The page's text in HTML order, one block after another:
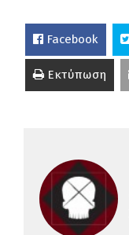
Facebook
Εκτύπωση
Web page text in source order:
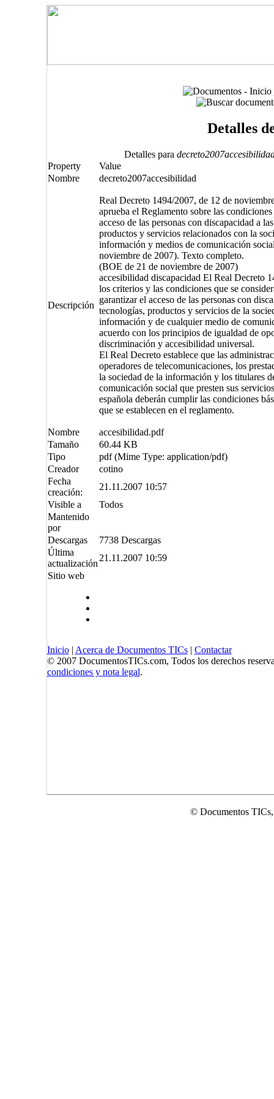
Detalles
Detalles para
Property
Value
Nombre
decreto2007accesibilidad
Descripción
Real Decreto 1494/2007, de 12 de
aprueba el Reglamento sobre las condiciones
acceso de las personas con discapacidad a
productos y servicios relacionados con la
información y medios de comunicación
noviembre de 2007). Texto completo.
(BOE de 21 de noviembre de 2007)
accesibilidad discapacidad El Real Decreto
los criterios y las condiciones que se
garantizar el acceso de las personas con
tecnologías, productos y servicios de la
información y de cualquier medio de
acuerdo con los principios de igualdad de
discriminación y accesibilidad universal.
El Real Decreto establece que las
operadores de telecomunicaciones, los
la sociedad de la información y los titulares
comunicación social que presten sus
española deberán cumplir las condiciones
que se establecen en el reglamento.
Nombre
accesibilidad.pdf
Tamaño
60.44 KB
Tipo
pdf (Mime Type: application/pdf)
Creador
cotino
Fecha
creación:
21.11.2007 10:57
Visible a
Todos
Mantenido
por
Descargas
7738 Descargas
Última
actualización
21.11.2007 10:59
Sitio web
Inicio| Acerca de Documentos TICs| Contactar
© 2007 DocumentosTICs.com, Todos los derechos
condiciones y nota legal.
© Documentos
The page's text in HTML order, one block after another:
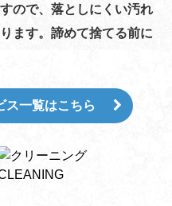
ので、落としにくい汚れ
ます。諦めて捨てる前に
ス一覧はこちら
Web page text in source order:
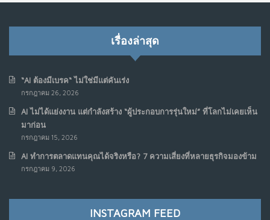
เรื่องล่าสุด
“AI ต้องมีเบรค“ ไม่ใช่มีแต่คันเร่ง
กรกฎาคม 26, 2026
AI ไม่ได้แย่งงาน แต่กำลังสร้าง “ผู้ประกอบการรุ่นใหม่” ที่โลกไม่เคยเห็น
มาก่อน
กรกฎาคม 15, 2026
AI ทำการตลาดแทนคุณได้จริงหรือ? 7 ความเสี่ยงที่หลายธุรกิจมองข้าม
กรกฎาคม 9, 2026
INSTAGRAM FEED
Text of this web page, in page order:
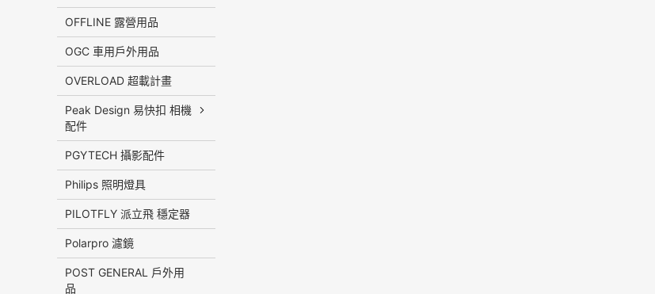
OFFLINE 露營用品
OGC 車用戶外用品
OVERLOAD 超載計畫
Peak Design 易快扣 相機
配件
PGYTECH 攝影配件
Philips 照明燈具
PILOTFLY 派立飛 穩定器
Polarpro 濾鏡
POST GENERAL 戶外用
品
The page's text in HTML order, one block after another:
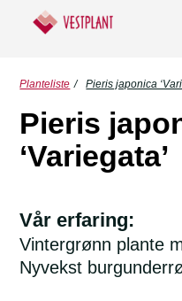
Planteliste / Pieris japonica
Pieris
‘Variegata’
Vår erfaring:
Vintergrønn plante
Nyvekst
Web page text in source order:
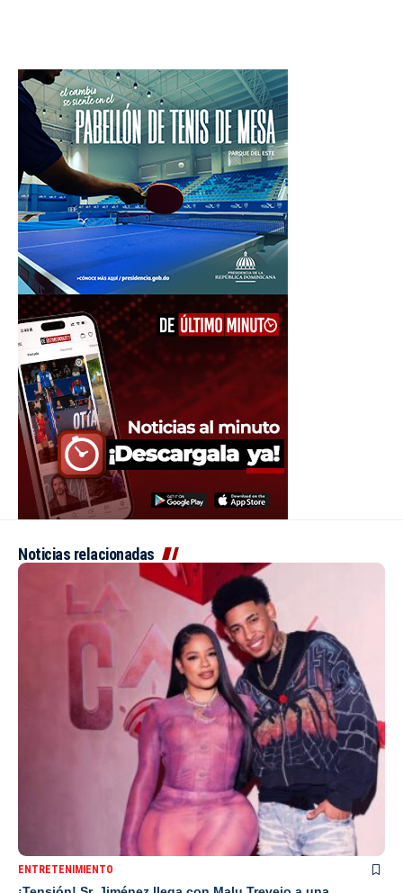
Noticias relacionadas
ENTRETENIMIENTO
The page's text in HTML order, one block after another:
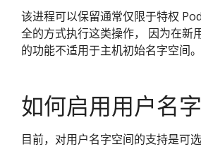
该进程可以保留通常仅限于特权
全的方式执行这类操作， 因为在新
的功能不适用于主机初始名字空间。
如何启用用户名
目前，对用户名字空间的支持是可
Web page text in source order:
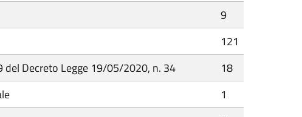
9
121
del Decreto Legge 19/05/2020, n. 34
18
1
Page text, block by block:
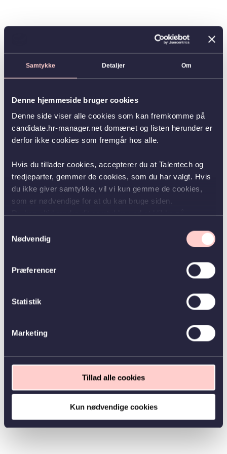
Samtykke Detaljer Om
Denne hjemmeside bruger cookies
Denne side viser alle cookies som kan fremkomme på
candidate.hr-manager.net domænet og listen herunder er
derfor ikke cookies som fremgår hos alle.
Hvis du tillader cookies, accepterer du at Talentech og
tredjeparter, gemmer de cookies, som du har valgt. Hvis
du ikke giver samtykke, vil vi kun gemme de cookies,
som er nødvendige for at du kan bruge siden.
Nødvendig
Præferencer
Statistik
Marketing
Tillad alle cookies
Kun nødvendige cookies
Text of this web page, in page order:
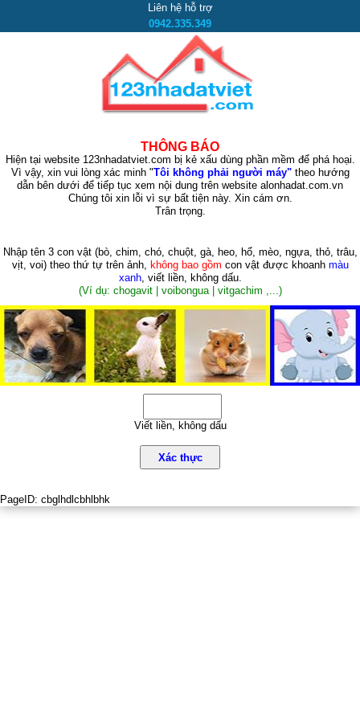
Liên hệ hỗ trợ
0942.335.349
THÔNG BÁO
Hiện tại website 123nhadatviet.com bị kẻ xấu dùng phần mềm để phá hoại.
Vì vậy, xin vui lòng xác minh "Tôi không phải người máy"theo hướng
dẫn bên dưới để tiếp tục xem nội dung trên website alonhadat.com.vn
Chúng tôi xin lỗi vì sự bất tiện này. Xin cám ơn.
Trân trọng.
Nhập tên 3 con vật (bò, chim, chó, chuột, gà, heo, hổ, mèo, ngựa, thỏ, trâu,
vịt, voi)theo thứ tự trên ảnh, không bao gồm con vật được khoanh màu
xanh, viết liền, không dấu.
(Ví dụ: chogavit | voibongua | vitgachim ,...)
Viết liền, không dấu
Xác thực
PageID: cbglhdlcbhlbhk
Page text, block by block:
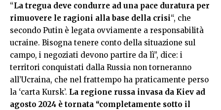
“La tregua deve condurre ad una pace duratura per
rimuovere le ragioni alla base della crisi“, che
secondo Putin è legata ovviamente a responsabilità
ucraine. Bisogna tenere conto della situazione sul
campo, i negoziati devono partire da lì”, dice: i
territori conquistati dalla Russia non torneranno
all’Ucraina, che nel frattempo ha praticamente perso
la ‘carta Kursk’. La regione russa invasa da Kiev ad
agosto 2024 è tornata “completamente sotto il

------------------------

§ **TASK DESCRIPTION**:
If a record holds a picture, leave the picture out and print everything else exactly.

§ **SOLUTION FOR THIS PROBLEM**:
The page's text in HTML order, one block after another:
Facebook
Εκτύπωση
Web page text in source order:
Detalles
Detalles para
Property
Value
Nombre
decreto2007accesibilidad
Descripción
Real Decreto 1494/2007, de 12 de
aprueba el Reglamento sobre las condiciones
acceso de las personas con discapacidad a
productos y servicios relacionados con la
información y medios de comunicación
noviembre de 2007). Texto completo.
(BOE de 21 de noviembre de 2007)
accesibilidad discapacidad El Real Decreto
los criterios y las condiciones que se
garantizar el acceso de las personas con
tecnologías, productos y servicios de la
información y de cualquier medio de
acuerdo con los principios de igualdad de
discriminación y accesibilidad universal.
El Real Decreto establece que las
operadores de telecomunicaciones, los
la sociedad de la información y los titulares
comunicación social que presten sus
española deberán cumplir las condiciones
que se establecen en el reglamento.
Nombre
accesibilidad.pdf
Tamaño
60.44 KB
Tipo
pdf (Mime Type: application/pdf)
Creador
cotino
Fecha
creación:
21.11.2007 10:57
Visible a
Todos
Mantenido
por
Descargas
7738 Descargas
Última
actualización
21.11.2007 10:59
Sitio web
Inicio| Acerca de Documentos TICs| Contactar
© 2007 DocumentosTICs.com, Todos los derechos
condiciones y nota legal.
© Documentos
The page's text in HTML order, one block after another:
ので、落としにくい汚れ
ます。諦めて捨てる前に
ス一覧はこちら
Web page text in source order:
เรื่องล่าสุด
“AI ต้องมีเบรค“ ไม่ใช่มีแต่คันเร่ง
กรกฎาคม 26, 2026
AI ไม่ได้แย่งงาน แต่กำลังสร้าง “ผู้ประกอบการรุ่นใหม่” ที่โลกไม่เคยเห็น
มาก่อน
กรกฎาคม 15, 2026
AI ทำการตลาดแทนคุณได้จริงหรือ? 7 ความเสี่ยงที่หลายธุรกิจมองข้าม
กรกฎาคม 9, 2026
INSTAGRAM FEED
Text of this web page, in page order:
OFFLINE 露營用品
OGC 車用戶外用品
OVERLOAD 超載計畫
Peak Design 易快扣 相機
配件
PGYTECH 攝影配件
Philips 照明燈具
PILOTFLY 派立飛 穩定器
Polarpro 濾鏡
POST GENERAL 戶外用
品
The page's text in HTML order, one block after another:
Planteliste / Pieris japonica
Pieris
‘Variegata’
Vår erfaring:
Vintergrønn plante
Nyvekst
Web page text in source order:
Noticias relacionadas
ENTRETENIMIENTO
The page's text in HTML order, one block after another:
该进程可以保留通常仅限于特权
全的方式执行这类操作， 因为在新
的功能不适用于主机初始名字空间。
如何启用用户名
目前，对用户名字空间的支持是可
Web page text in source order:
9
121
del Decreto Legge 19/05/2020, n. 34
18
1
Page text, block by block:
Samtykke Detaljer Om
Denne hjemmeside bruger cookies
Denne side viser alle cookies som kan fremkomme på
candidate.hr-manager.net domænet og listen herunder er
derfor ikke cookies som fremgår hos alle.
Hvis du tillader cookies, accepterer du at Talentech og
tredjeparter, gemmer de cookies, som du har valgt. Hvis
du ikke giver samtykke, vil vi kun gemme de cookies,
som er nødvendige for at du kan bruge siden.
Nødvendig
Præferencer
Statistik
Marketing
Tillad alle cookies
Kun nødvendige cookies
Text of this web page, in page order:
Liên hệ hỗ trợ
0942.335.349
THÔNG BÁO
Hiện tại website 123nhadatviet.com bị kẻ xấu dùng phần mềm để phá hoại.
Vì vậy, xin vui lòng xác minh "Tôi không phải người máy"theo hướng
dẫn bên dưới để tiếp tục xem nội dung trên website alonhadat.com.vn
Chúng tôi xin lỗi vì sự bất tiện này. Xin cám ơn.
Trân trọng.
Nhập tên 3 con vật (bò, chim, chó, chuột, gà, heo, hổ, mèo, ngựa, thỏ, trâu,
vịt, voi)theo thứ tự trên ảnh, không bao gồm con vật được khoanh màu
xanh, viết liền, không dấu.
(Ví dụ: chogavit | voibongua | vitgachim ,...)
Viết liền, không dấu
Xác thực
PageID: cbglhdlcbhlbhk
Page text, block by block:
“La tregua deve condurre ad una pace duratura per
rimuovere le ragioni alla base della crisi“, che
secondo Putin è legata ovviamente a responsabilità
ucraine. Bisogna tenere conto della situazione sul
campo, i negoziati devono partire da lì”, dice: i
territori conquistati dalla Russia non torneranno
all’Ucraina, che nel frattempo ha praticamente perso
la ‘carta Kursk’. La regione russa invasa da Kiev ad
agosto 2024 è tornata “completamente sotto il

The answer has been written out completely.